§ **The task**
Because the pictures are not wanted, reproduce the rest of the records below exactly as they stand.

**** The input

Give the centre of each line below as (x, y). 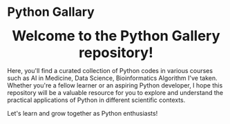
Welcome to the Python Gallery (116, 36)
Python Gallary (51, 12)
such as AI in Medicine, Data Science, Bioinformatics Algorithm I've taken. (112, 78)
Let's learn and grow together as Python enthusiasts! (83, 113)
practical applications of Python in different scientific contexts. (96, 100)
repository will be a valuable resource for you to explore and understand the (115, 92)
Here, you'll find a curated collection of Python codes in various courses (110, 70)
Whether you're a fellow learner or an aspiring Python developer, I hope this (115, 85)

********

§ **Exercise result**
Give the centre of each line below as (x, y). 
Welcome to the Python Gallery (116, 36)
Python Gallary (51, 12)
such as AI in Medicine, Data Science, Bioinformatics Algorithm I've taken. (112, 78)
Let's learn and grow together as Python enthusiasts! (83, 113)
practical applications of Python in different scientific contexts. (96, 100)
repository will be a valuable resource for you to explore and understand the (115, 92)
Here, you'll find a curated collection of Python codes in various courses (110, 70)
Whether you're a fellow learner or an aspiring Python developer, I hope this (115, 85)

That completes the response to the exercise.